Entre a sociabilidade cortes, o sentimento da justiça e a expansiva espiritualidade latina, ou saxônia, penetrou, vigorosamente, o impulsivo e a rude selvatiqueza do tártaro, para se criar o tipo histórico do eslavo — isto é, um intermediário, um povo de vida transbordante e forte e incoerente, refletindo aqueles dois estádios, sob todas as suas formas, da mais tangível à mais abstrata, desde uma arquitetura original, em que passa do bizantismo pesado para o gótico ligeiro e deste para a harmonia retilínea das fachadas gregas - ao temperamento emocional e franco, a um tempo infantil e robusto, paciente ensofregado, em que se misturam uma incomparável ternura e uma assombradora crueldade.

Polida demais para o caráter asiático, inculta demais para o caráter europeu — funde-os. Não é a Europa, e não é a Ásia: é a Eurásia desmedida, desatando-se, do Báltico ao Pacifico, sobre um terço da superfície da terra e desenrolando no complanado das estepes o maior palco da história.

A Rússia veio ocupá-la retardatária.

Nasceu quando os demais povos renasciam. Tártara até o século XV, apareceu — engatinhando para o futuro balbuciante na sua língua sonora e incompreendida - quando a Europa em peso, num repentino refluxo para o passado, ia transfigurar-se entre os esplendores da Renascença e iniciava os tempos modernos, deixando-a, a iniciar, tateando e tarda, a sua longa Idade Média, talvez não terminada.

Mas aí está a sua força e a garantia de seus destinos. Ninguém pode prever quanto se avantajará um povo que, sem perder a energia essencial e a coragem física das raças que o constituem, aparelhe a sua personalidade robusta, impetuosa e primitiva, de bárbaro, com os recursos da vida contemporânea.

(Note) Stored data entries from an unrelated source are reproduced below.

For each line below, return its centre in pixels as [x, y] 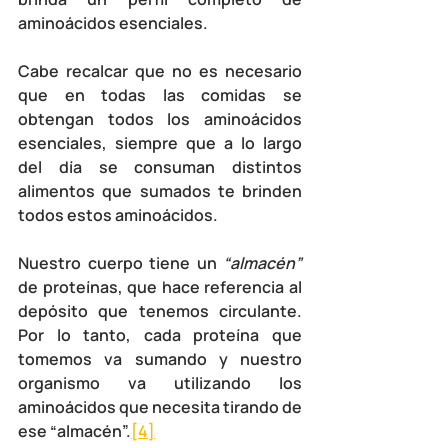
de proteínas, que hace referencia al [160, 286]
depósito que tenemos [118, 310]
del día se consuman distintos [160, 166]
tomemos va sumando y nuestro [160, 358]
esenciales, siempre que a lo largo [160, 142]
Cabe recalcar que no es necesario [160, 70]
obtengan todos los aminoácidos [160, 118]
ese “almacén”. [74, 430]
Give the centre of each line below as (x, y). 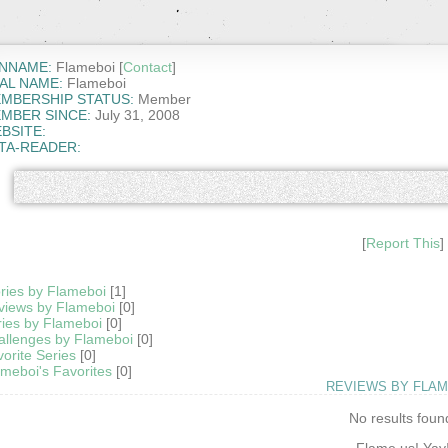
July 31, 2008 (135, 115)
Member (162, 99)
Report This (402, 243)
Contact (147, 67)

E nenhum outro, certo, no atual momento histórico, talvez gravíssimo - porque devem esperar-se todas as surpresas deste renascer do Oriente, que o Japão comanda — é mais apto a garantir a marcha, o ritmo e a diretriz da própria civilização européia.

Há quem negue isto. No último número, de junho, da North American Review, Carl Blind, nome que se ajusta bem a um deslumbrado diante do grande plágio do Japão — negando ao império moscovita o papel de campeão da raça ariana contra o perigo amarelo, esteia-se numa sabidíssima novidade: o russo é duplamente mongólico: é-o pela circunstância inicial de o constituírem as tribus khazares e turanas, e pelo fato acidental da conquista tártara, no século XIII, dos netos de Gengis Khan.

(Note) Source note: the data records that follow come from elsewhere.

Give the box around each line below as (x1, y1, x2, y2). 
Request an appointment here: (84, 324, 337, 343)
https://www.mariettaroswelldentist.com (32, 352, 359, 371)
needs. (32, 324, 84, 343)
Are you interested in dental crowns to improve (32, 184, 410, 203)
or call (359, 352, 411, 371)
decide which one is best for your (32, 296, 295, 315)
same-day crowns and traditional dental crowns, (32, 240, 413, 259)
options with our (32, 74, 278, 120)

Atraído pela simplicidade deste argumento, conclui que não pode ser uma barreira ao pan-mongolismo um povo tão essencialmente asiático.

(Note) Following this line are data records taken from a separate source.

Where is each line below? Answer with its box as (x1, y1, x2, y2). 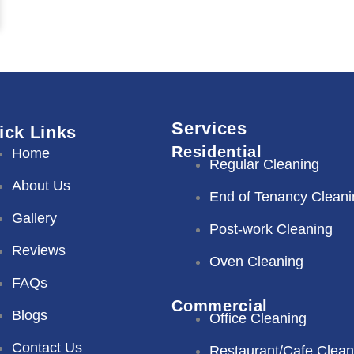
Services (171, 119, 247, 138)
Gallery (12, 210, 58, 226)
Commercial (171, 297, 269, 314)
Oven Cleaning (209, 254, 304, 269)
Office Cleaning (209, 311, 307, 326)
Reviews (12, 243, 66, 258)
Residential (171, 143, 262, 160)
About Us (12, 178, 71, 194)

Mas se esquece de que o russo é, antes de tudo, o tipo de uma raça histórica. Turano pelo sangue, transmudou-se, em quinhentos anos de adaptação forçada, sob o permanente influxo do Ocidente.

A sua melhor figura representativa é a daquele original e inquieto Pedro, o Grande, perlustrando a Europa toda num perquirir incansável, que o arrebatava das escolas para os estaleiros, dos estaleiros para as oficinas, das oficinas para os salões, entre os filósofos, entre os mestres e artífices, entre os cortesãos e os reis, observando, indagando e praticando, imperador, aprendiz e discípulo, bárbaro perdidamente enamorado da civilização, propelido por uma ânsia inextinguível de saber e iniciar-se em todos os segredos da existência nova, que anelava transplantar ao seu povo ingênuo, grandioso e robusto...

Sabe-se quanto foi longa a tarefa.

Durante todo este tempo, não rebrilha o mais apagado nome eslavo. Houve as tormentas sociais do século XV com a renascença literária e a renascença religiosa; houve o deslumbramento do período clássico, e a renovação filosófica subseqüente, e o cataclismo revolucionário; por fim, de par com o desafogo franco das ciências, o alvorecer encantador do romantismo.

A mesma Turquia teve no renascimento a sua idade de ouro, na corte do magnífico Solimão, onde imperava absolutamente o místico Baki, "o sultão da poesia lírica".

A Rússia, não. Na sua iniciação demorada, impondo-lhe o abandono da originalidade de pensar e sentir pela imitação e pela cópia obrigatórias, quedou pouco além das rudes rapsódias heróicas dos kalmukos.